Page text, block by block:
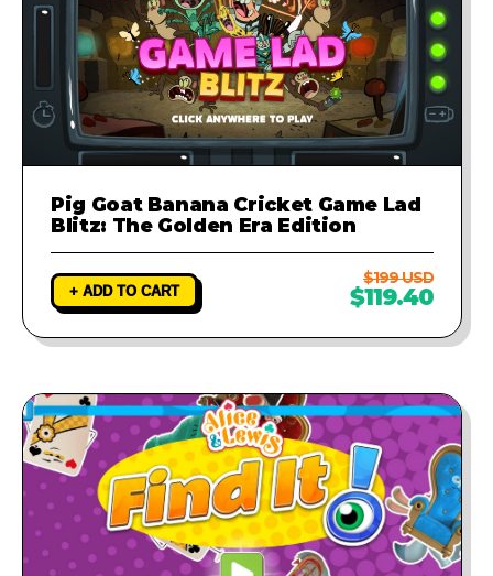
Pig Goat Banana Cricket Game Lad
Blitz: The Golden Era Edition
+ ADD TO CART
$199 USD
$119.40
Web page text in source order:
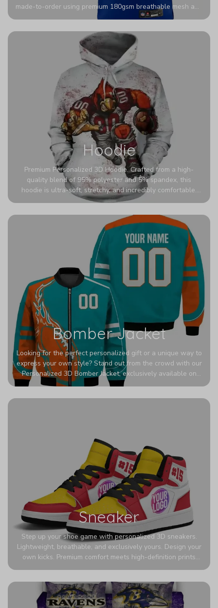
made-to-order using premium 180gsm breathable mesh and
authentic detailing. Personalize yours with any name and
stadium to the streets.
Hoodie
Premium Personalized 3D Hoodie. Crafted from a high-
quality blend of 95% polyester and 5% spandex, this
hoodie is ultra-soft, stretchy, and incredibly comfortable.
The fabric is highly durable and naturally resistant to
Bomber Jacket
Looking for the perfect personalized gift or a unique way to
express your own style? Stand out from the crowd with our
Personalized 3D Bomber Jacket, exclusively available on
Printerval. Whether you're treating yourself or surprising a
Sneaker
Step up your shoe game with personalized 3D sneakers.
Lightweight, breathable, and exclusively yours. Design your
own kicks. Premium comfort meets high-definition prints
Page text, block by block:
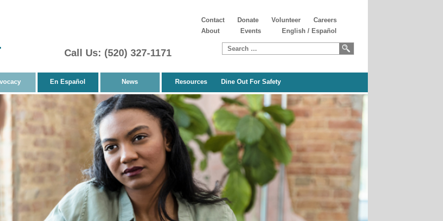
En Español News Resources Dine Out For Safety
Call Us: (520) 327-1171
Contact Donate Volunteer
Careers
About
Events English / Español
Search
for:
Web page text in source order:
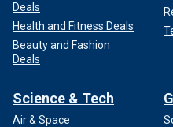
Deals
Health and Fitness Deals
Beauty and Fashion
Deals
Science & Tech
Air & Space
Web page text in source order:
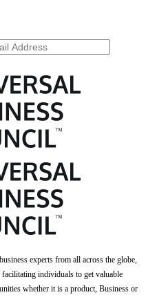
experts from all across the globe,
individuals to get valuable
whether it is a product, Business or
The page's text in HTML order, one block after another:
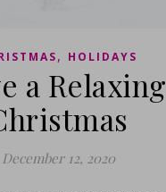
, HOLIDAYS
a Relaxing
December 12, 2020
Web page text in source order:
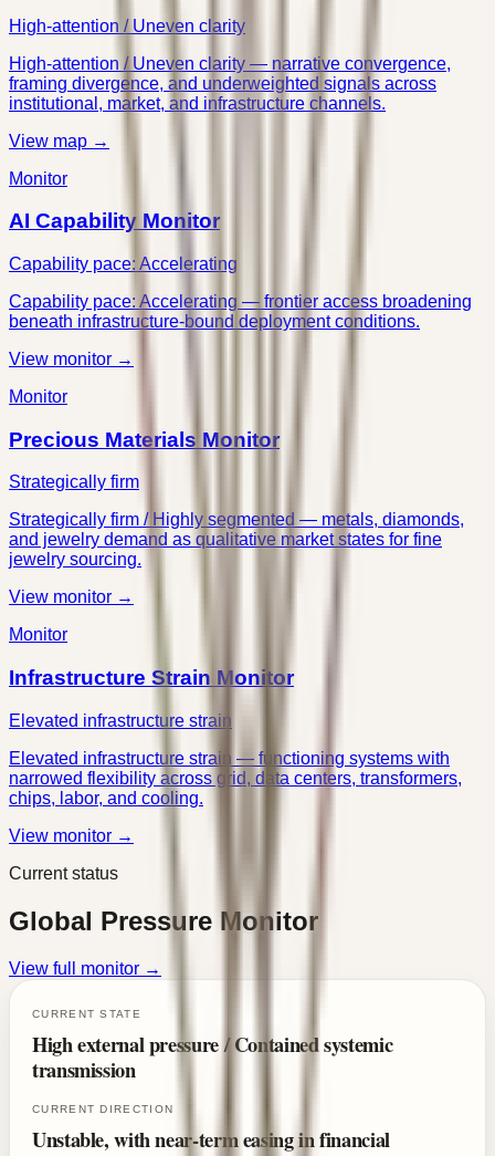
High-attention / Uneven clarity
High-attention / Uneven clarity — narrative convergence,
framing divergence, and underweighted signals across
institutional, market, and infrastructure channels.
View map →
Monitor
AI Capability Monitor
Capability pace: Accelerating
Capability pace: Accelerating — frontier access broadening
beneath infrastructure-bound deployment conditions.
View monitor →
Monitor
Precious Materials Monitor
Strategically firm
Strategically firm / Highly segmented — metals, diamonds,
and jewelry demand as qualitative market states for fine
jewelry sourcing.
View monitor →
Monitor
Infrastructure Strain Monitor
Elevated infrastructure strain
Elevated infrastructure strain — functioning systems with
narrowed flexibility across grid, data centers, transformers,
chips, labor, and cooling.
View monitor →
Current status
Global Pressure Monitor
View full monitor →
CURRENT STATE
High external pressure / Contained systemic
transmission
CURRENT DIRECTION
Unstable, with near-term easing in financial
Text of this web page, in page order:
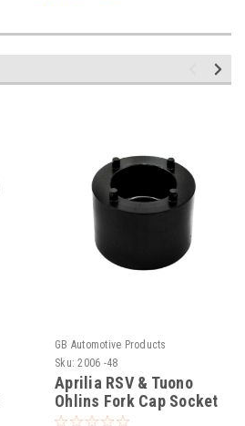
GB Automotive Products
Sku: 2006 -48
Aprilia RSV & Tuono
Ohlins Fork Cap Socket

◆ ◆ ◆

## [DESCRIPTION OF THE TASK]
Where a line of the data above includes "from", copy that line.

## [EXERCISE ANSWER]
Premium Personalized 3D Hoodie. Crafted from a high-
express your own style? Stand out from the crowd with our
experts from all across the globe,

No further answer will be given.